Records from a collection
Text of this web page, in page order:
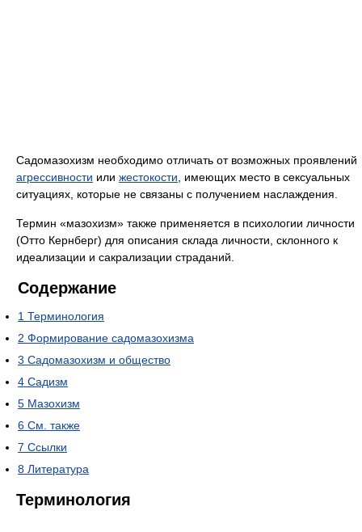
Садомазохизм необходимо отличать от возможных проявлений
агрессивности или жестокости , имеющих место в сексуальных
ситуациях, которые не связаны с получением наслаждения.
Термин «мазохизм» также применяется в психологии личности
(Отто Кернберг) для описания склада личности, склонного к
идеализации и сакрализации страданий.
Содержание
1 Терминология
2 Формирование садомазохизма
3 Садомазохизм и общество
4 Садизм
5 Мазохизм
6 См. также
7 Ссылки
8 Литература
Терминология
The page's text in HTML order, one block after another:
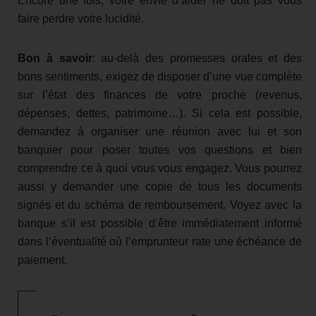
faire perdre votre lucidité.
Bon à savoir: au-delà des promesses orales et des
bons sentiments, exigez de disposer d’une vue complète
sur l’état des finances de votre proche (revenus,
dépenses, dettes, patrimoine…). Si cela est possible,
demandez à organiser une réunion avec lui et son
banquier pour poser toutes vos questions et bien
comprendre ce à quoi vous vous engagez. Vous pourrez
aussi y demander une copie de tous les documents
signés et du schéma de remboursement. Voyez avec la
banque s’il est possible d’être immédiatement informé
dans l’éventualité où l’emprunteur rate une échéance de
paiement.
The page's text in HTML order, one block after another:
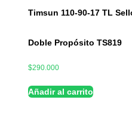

#### Your instructions:
Output only the lines running from the line with "aussi y demander" through the last line of the entries above, inclusive, with pictures excluded.

#### Output of the exercise:
aussi y demander une copie de tous les documents
signés et du schéma de remboursement. Voyez avec la
banque s’il est possible d’être immédiatement informé
dans l’éventualité où l’emprunteur rate une échéance de
paiement.
The page's text in HTML order, one block after another:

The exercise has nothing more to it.